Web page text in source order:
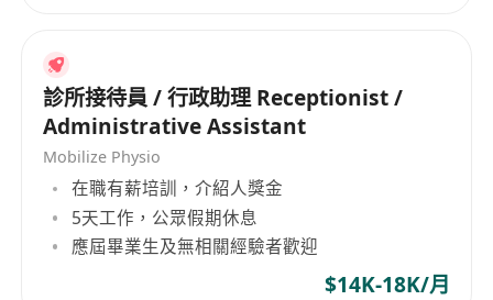
診所接待員 / 行政助理 Receptionist /
Administrative Assistant
Mobilize Physio
在職有薪培訓，介紹人獎金
5天工作，公眾假期休息
應屆畢業生及無相關經驗者歡迎
$14K-18K/月

○ ○ ○

EXERCISE DIRECTIONS:
Please transcribe the listing exactly as it stands, but omit its pictures.

PROBLEM SOLUTION:
Web page text in source order:
診所接待員 / 行政助理 Receptionist /
Administrative Assistant
Mobilize Physio
在職有薪培訓，介紹人獎金
5天工作，公眾假期休息
應屆畢業生及無相關經驗者歡迎
$14K-18K/月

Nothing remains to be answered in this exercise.